[Source data]
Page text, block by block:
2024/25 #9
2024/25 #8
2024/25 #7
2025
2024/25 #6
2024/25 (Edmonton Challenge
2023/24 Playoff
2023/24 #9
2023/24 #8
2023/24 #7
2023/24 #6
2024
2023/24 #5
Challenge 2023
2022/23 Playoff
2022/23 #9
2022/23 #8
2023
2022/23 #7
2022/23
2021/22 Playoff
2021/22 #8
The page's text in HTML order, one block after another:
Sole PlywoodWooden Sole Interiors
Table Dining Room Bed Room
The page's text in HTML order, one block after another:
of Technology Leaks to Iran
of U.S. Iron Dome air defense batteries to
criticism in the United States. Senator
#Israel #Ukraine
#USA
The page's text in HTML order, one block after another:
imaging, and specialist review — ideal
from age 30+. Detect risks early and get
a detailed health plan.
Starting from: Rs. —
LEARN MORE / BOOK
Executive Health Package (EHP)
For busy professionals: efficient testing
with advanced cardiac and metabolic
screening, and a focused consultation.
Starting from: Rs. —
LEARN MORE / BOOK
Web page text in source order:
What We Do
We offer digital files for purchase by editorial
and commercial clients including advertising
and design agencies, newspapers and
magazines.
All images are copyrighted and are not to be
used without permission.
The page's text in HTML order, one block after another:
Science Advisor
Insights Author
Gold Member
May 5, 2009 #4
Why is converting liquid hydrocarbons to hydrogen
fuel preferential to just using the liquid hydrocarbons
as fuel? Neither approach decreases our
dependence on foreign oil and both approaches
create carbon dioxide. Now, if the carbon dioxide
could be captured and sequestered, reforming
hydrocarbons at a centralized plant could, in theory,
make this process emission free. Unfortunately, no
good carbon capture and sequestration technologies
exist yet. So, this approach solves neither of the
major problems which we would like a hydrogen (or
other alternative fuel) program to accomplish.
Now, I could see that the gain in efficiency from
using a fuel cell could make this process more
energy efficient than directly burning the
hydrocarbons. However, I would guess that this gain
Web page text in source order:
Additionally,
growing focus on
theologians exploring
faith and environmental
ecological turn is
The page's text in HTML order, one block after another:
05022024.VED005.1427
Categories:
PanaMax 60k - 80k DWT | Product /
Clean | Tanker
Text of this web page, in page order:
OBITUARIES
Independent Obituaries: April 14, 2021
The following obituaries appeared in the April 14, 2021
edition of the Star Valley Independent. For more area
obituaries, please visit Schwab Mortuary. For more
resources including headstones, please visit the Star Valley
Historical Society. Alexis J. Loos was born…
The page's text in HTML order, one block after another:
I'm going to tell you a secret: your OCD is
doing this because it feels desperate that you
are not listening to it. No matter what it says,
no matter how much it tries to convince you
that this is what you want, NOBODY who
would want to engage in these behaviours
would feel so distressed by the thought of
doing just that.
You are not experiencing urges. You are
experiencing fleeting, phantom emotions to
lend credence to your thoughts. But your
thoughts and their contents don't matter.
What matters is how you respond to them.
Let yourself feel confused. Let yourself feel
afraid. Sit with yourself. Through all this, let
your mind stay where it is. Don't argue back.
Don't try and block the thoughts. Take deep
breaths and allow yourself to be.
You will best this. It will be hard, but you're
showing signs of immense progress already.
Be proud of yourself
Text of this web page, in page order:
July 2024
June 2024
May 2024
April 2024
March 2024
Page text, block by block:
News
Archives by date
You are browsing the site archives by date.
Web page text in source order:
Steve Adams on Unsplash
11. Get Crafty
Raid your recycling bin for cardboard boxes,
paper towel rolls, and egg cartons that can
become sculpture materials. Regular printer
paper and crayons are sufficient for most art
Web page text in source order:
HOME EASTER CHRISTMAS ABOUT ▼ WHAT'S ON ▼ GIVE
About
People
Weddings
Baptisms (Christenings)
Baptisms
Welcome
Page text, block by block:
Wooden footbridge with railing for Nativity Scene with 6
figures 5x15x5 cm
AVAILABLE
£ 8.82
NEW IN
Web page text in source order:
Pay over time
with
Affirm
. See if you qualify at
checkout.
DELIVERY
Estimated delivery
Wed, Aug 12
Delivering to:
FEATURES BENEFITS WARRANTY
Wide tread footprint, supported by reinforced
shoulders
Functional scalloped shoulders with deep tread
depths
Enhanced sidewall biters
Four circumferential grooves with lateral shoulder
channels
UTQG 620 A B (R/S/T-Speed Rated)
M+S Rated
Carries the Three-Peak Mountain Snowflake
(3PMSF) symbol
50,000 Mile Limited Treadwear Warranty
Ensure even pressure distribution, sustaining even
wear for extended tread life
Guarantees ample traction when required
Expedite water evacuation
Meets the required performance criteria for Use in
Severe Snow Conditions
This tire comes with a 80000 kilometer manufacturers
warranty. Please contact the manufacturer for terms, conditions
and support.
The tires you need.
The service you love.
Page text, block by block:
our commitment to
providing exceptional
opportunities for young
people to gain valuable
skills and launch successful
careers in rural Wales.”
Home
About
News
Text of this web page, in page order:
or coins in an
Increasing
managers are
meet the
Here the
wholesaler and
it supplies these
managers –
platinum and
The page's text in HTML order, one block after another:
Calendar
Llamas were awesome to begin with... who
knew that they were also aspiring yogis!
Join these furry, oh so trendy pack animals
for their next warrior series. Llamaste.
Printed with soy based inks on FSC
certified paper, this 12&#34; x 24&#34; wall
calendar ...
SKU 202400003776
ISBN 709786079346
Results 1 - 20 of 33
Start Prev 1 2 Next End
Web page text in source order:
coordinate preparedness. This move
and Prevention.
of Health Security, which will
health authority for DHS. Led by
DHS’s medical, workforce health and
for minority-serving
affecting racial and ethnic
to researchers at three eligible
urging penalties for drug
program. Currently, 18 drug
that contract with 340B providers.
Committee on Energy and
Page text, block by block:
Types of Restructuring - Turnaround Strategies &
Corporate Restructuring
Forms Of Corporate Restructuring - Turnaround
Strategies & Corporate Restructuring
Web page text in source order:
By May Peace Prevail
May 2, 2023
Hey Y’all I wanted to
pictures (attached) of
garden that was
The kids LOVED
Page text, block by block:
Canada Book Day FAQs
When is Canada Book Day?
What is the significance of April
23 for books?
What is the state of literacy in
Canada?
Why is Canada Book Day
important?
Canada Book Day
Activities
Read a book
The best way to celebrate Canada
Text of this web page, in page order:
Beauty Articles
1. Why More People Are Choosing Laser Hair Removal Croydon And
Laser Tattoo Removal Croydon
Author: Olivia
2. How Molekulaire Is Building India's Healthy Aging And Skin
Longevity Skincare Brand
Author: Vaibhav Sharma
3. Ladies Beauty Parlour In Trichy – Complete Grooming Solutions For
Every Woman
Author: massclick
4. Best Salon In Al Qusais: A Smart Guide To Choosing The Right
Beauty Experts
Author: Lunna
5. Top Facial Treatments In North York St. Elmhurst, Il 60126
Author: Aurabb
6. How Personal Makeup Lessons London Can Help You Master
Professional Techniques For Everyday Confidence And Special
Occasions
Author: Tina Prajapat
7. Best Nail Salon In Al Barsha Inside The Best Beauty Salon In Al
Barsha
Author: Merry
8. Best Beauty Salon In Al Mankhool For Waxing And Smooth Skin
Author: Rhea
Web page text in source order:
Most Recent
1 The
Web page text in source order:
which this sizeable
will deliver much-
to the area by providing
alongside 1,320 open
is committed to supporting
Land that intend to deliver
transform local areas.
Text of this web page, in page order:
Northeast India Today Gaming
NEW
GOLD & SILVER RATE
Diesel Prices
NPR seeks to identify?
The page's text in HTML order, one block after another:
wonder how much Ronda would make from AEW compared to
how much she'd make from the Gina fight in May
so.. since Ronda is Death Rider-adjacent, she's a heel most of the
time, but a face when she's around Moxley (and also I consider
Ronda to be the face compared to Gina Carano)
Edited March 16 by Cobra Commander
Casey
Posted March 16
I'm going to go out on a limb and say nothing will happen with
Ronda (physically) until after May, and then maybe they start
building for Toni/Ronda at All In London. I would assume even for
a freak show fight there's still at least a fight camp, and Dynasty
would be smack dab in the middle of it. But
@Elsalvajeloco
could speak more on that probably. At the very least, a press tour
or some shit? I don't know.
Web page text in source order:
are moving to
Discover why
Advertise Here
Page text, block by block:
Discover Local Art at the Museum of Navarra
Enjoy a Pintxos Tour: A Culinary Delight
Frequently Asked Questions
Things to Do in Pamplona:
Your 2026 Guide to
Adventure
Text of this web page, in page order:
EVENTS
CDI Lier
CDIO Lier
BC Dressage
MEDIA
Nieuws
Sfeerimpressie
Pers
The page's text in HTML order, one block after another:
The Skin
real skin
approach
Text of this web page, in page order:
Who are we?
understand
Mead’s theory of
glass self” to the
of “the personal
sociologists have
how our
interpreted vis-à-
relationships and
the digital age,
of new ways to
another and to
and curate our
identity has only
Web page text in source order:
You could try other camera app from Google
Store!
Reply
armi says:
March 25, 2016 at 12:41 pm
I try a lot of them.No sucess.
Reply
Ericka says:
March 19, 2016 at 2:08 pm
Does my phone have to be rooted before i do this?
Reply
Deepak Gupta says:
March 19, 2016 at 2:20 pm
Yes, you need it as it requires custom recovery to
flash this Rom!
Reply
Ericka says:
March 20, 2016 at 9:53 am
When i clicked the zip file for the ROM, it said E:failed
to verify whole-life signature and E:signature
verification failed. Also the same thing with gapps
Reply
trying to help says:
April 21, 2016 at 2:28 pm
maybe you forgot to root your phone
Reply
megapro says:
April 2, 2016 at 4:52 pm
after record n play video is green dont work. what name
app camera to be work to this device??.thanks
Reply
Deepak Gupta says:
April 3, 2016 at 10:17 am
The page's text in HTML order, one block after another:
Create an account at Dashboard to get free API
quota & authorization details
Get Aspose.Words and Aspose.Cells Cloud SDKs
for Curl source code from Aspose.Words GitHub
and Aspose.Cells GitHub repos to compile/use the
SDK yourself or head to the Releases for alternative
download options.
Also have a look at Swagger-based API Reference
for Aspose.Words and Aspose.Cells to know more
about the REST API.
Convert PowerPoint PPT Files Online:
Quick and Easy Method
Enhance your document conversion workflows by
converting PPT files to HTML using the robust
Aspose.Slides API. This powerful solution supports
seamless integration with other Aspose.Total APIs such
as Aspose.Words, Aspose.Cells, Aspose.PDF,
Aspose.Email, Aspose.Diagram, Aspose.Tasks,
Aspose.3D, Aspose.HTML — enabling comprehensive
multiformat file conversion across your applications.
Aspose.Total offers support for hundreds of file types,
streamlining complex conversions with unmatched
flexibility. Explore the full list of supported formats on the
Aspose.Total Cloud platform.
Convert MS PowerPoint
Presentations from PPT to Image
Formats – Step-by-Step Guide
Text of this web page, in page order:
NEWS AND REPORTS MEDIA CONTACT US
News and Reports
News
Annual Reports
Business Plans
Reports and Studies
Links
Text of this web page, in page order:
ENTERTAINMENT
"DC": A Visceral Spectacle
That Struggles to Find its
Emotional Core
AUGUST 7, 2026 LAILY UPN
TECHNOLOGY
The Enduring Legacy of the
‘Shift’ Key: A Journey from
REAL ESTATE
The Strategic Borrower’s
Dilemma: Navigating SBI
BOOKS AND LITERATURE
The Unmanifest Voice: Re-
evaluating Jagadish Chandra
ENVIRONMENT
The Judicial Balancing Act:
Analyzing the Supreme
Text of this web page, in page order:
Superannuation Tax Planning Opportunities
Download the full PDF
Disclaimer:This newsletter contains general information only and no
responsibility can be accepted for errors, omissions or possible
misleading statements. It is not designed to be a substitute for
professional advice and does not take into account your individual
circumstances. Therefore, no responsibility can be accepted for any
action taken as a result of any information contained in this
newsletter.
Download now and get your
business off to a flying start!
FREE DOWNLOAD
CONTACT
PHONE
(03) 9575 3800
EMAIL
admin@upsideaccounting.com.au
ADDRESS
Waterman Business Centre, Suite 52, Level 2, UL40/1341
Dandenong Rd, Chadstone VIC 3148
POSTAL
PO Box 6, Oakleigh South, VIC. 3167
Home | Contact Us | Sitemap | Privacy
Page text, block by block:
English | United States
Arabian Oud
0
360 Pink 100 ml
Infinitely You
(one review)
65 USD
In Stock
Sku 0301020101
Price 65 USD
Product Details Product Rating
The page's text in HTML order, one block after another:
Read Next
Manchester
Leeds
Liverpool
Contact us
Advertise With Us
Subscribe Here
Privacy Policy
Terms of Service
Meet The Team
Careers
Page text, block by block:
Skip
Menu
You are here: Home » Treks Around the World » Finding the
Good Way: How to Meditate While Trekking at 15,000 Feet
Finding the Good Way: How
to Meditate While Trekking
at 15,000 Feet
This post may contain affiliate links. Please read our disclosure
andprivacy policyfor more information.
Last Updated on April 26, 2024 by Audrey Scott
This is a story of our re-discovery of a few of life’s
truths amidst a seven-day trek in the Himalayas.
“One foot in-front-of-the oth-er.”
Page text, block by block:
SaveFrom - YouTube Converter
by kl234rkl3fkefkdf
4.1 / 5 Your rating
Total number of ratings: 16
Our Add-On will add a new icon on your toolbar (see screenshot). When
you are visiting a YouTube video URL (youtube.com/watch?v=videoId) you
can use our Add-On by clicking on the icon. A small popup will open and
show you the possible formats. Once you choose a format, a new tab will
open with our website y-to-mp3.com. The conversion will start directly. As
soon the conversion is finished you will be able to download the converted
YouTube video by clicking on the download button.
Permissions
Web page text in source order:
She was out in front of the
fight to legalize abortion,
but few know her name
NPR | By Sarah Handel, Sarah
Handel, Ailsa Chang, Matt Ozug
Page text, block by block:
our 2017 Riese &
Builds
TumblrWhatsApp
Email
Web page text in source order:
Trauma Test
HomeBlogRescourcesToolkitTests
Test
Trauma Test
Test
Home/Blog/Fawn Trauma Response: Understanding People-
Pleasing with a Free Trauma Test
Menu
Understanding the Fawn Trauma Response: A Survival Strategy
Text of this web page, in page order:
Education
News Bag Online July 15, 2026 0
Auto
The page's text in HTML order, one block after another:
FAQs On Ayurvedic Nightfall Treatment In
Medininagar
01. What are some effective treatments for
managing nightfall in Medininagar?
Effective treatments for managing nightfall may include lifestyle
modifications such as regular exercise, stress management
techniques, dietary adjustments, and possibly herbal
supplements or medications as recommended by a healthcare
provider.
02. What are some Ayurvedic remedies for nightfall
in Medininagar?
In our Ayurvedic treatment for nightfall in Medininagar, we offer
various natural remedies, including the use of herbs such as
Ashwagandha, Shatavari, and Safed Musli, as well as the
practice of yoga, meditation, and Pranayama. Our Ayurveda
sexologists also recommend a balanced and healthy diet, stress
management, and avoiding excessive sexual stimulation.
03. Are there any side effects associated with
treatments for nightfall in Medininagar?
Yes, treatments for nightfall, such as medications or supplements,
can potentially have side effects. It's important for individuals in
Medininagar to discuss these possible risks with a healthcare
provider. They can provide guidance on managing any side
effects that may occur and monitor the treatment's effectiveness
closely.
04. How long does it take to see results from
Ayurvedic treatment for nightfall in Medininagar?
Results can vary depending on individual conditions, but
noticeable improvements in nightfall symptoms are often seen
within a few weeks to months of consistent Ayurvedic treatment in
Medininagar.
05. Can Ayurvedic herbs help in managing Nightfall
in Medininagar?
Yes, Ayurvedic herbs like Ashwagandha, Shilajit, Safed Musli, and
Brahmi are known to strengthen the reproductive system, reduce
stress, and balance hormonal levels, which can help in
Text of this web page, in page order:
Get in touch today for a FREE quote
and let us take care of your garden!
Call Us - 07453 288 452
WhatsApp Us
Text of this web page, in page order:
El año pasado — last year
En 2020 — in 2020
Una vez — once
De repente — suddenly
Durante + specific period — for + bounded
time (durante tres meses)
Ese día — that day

Requirement
Output exactly the span of lines beginning at the first line of the records and ending at the line that holds "Sole PlywoodWooden Sole Interiors", inclusive, with no other text.

Task result
Page text, block by block:
2024/25 #9
2024/25 #8
2024/25 #7
2025
2024/25 #6
2024/25 (Edmonton Challenge
2023/24 Playoff
2023/24 #9
2023/24 #8
2023/24 #7
2023/24 #6
2024
2023/24 #5
Challenge 2023
2022/23 Playoff
2022/23 #9
2022/23 #8
2023
2022/23 #7
2022/23
2021/22 Playoff
2021/22 #8
The page's text in HTML order, one block after another:
Sole PlywoodWooden Sole Interiors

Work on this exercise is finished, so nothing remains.